Start of Block

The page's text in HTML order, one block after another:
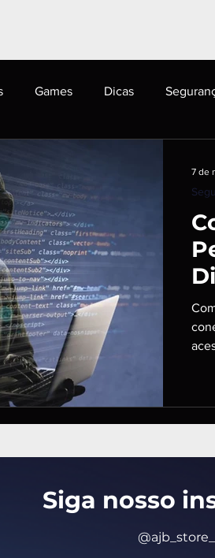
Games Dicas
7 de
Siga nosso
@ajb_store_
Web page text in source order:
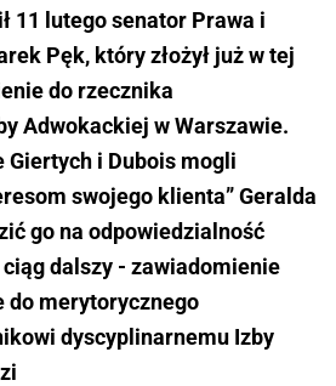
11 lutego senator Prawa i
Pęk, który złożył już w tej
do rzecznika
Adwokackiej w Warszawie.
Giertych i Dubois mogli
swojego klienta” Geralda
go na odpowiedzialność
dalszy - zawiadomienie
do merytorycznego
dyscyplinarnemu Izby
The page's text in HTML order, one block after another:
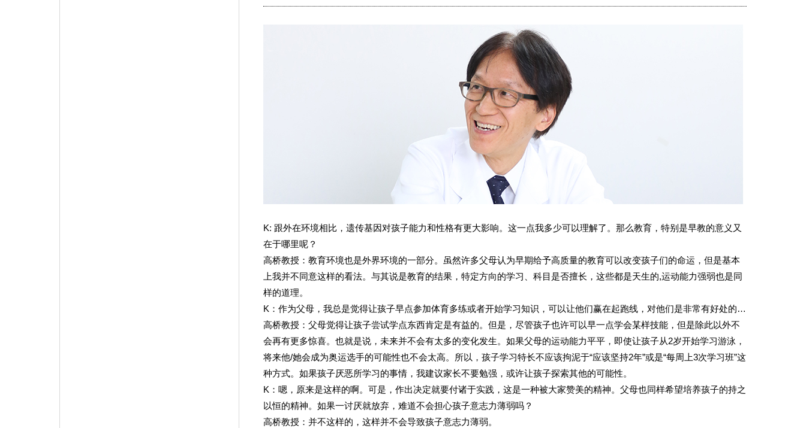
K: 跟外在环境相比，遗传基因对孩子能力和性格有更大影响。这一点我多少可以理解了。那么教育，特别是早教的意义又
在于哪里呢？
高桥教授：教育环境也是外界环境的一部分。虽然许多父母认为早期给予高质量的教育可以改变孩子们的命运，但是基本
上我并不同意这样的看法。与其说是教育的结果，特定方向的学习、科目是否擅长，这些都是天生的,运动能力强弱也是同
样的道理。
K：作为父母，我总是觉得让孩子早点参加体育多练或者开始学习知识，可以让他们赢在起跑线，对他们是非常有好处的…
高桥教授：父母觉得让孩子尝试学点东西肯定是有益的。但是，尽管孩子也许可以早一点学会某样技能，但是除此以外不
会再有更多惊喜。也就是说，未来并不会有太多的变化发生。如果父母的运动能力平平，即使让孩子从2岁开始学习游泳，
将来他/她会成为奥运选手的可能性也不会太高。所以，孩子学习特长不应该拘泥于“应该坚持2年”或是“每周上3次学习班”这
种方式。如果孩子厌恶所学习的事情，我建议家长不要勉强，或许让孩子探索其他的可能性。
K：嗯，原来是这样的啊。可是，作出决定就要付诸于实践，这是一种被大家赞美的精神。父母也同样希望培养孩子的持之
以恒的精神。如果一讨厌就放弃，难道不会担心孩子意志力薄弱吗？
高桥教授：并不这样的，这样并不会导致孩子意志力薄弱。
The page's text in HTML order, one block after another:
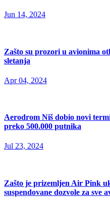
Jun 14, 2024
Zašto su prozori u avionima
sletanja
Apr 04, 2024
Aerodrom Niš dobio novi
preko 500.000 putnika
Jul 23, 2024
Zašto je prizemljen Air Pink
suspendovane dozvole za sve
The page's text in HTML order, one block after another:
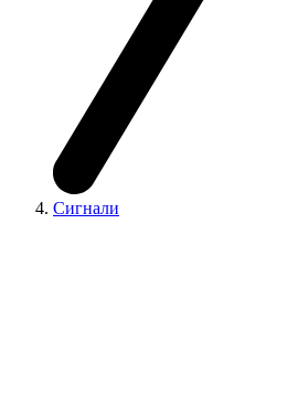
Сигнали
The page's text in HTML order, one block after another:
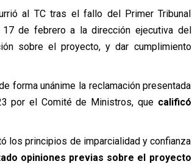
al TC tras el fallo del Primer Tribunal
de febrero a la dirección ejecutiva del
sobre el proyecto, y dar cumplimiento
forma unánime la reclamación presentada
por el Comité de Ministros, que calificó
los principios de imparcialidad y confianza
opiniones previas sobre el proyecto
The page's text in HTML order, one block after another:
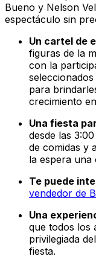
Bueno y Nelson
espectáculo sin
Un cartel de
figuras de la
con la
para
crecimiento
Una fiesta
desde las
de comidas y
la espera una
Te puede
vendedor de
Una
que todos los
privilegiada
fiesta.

End of Block
Start of Block

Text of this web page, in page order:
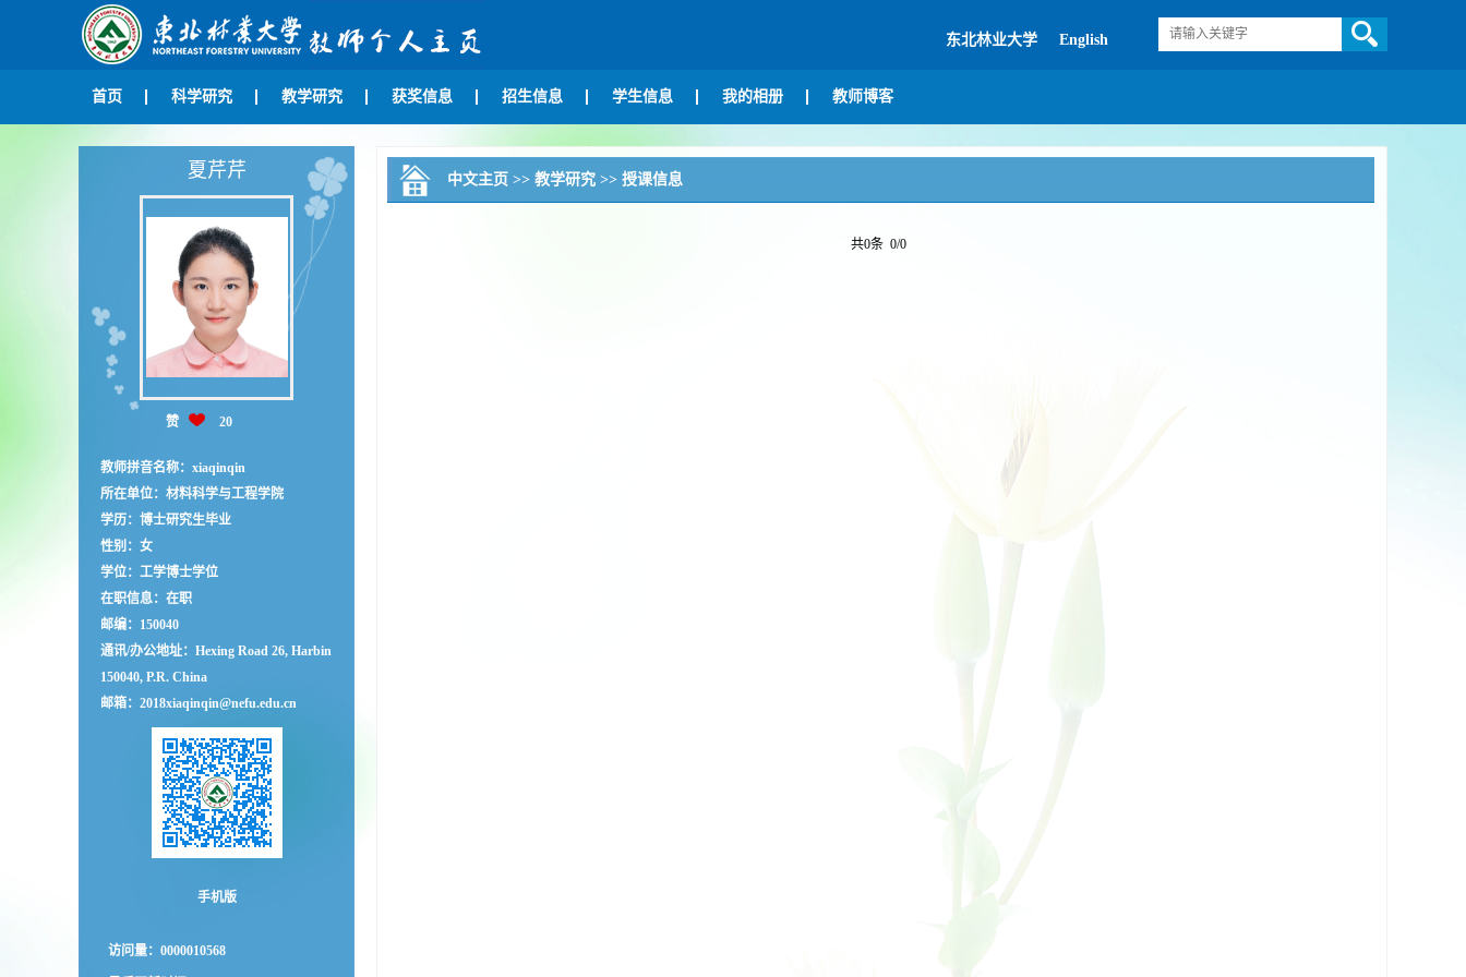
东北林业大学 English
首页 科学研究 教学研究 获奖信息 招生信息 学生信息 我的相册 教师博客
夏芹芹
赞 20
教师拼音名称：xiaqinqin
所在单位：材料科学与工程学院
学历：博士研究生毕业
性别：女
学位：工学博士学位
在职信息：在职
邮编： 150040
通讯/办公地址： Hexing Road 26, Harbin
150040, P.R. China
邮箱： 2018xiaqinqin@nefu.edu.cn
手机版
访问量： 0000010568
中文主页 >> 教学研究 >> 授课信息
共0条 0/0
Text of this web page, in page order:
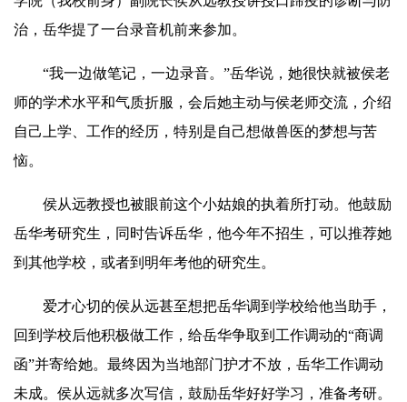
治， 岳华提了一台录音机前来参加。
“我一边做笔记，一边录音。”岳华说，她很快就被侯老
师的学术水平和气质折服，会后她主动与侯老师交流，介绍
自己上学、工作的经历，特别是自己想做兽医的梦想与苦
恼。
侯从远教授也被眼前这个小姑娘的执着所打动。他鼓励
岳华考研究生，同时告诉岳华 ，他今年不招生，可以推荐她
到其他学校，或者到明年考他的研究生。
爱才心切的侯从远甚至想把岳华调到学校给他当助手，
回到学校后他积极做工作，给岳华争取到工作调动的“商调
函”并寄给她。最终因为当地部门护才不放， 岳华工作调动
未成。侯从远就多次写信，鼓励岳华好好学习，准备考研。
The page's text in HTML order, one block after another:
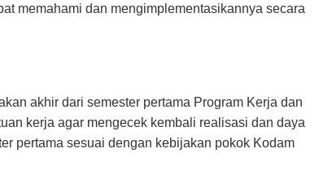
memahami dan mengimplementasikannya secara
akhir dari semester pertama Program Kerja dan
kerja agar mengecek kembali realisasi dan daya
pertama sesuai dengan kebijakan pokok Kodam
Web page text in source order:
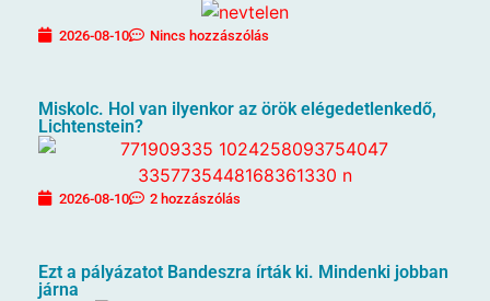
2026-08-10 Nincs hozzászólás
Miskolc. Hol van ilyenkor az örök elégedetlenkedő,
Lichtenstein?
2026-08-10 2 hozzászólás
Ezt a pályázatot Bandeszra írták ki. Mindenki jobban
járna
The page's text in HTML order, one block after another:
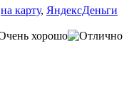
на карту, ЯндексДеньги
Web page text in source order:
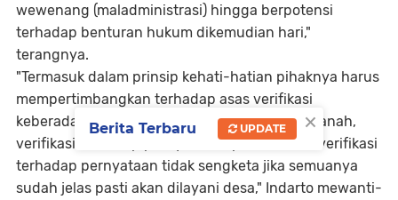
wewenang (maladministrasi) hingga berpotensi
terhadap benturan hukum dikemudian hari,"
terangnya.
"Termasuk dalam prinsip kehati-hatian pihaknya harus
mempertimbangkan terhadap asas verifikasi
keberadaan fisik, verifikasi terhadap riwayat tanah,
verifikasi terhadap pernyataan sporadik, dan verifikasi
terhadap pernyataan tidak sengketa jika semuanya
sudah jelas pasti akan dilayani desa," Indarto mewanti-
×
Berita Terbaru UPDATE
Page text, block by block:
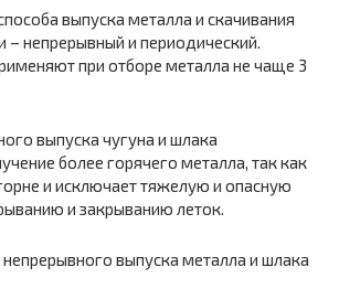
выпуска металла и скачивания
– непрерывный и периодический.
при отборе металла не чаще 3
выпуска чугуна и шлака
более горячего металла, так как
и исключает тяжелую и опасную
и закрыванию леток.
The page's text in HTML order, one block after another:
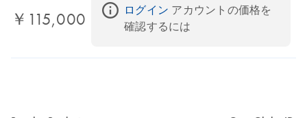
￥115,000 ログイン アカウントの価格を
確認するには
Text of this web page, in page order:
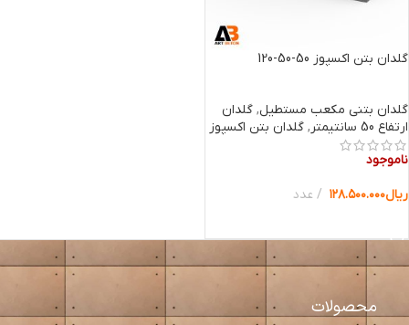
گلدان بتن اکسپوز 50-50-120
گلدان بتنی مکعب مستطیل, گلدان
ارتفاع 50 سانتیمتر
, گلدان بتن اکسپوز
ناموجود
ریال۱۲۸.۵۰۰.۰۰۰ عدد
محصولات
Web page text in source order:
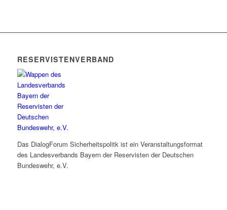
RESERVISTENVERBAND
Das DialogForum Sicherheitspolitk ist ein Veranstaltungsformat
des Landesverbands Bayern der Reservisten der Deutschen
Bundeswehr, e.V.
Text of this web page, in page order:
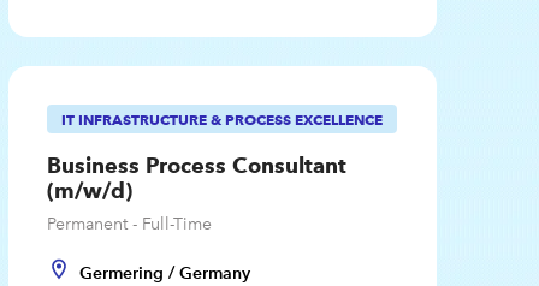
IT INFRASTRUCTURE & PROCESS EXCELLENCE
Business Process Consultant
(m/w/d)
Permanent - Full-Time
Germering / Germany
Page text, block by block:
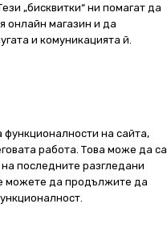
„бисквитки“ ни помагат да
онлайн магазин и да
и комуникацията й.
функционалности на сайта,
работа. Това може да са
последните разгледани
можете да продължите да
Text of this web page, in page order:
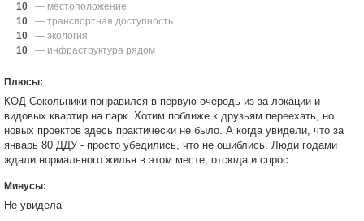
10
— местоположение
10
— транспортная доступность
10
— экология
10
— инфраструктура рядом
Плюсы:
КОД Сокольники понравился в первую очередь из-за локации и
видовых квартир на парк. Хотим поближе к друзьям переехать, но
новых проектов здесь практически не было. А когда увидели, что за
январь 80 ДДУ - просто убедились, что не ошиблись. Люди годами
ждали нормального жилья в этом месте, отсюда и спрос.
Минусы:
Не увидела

End of Block

YOUR INSTRUCTIONS: Copy out the lines of the data where the string "گلدان" occurs.

ANSWER SECTION:
گلدان بتن اکسپوز 50-50-120
گلدان بتنی مکعب مستطیل, گلدان
, گلدان بتن اکسپوز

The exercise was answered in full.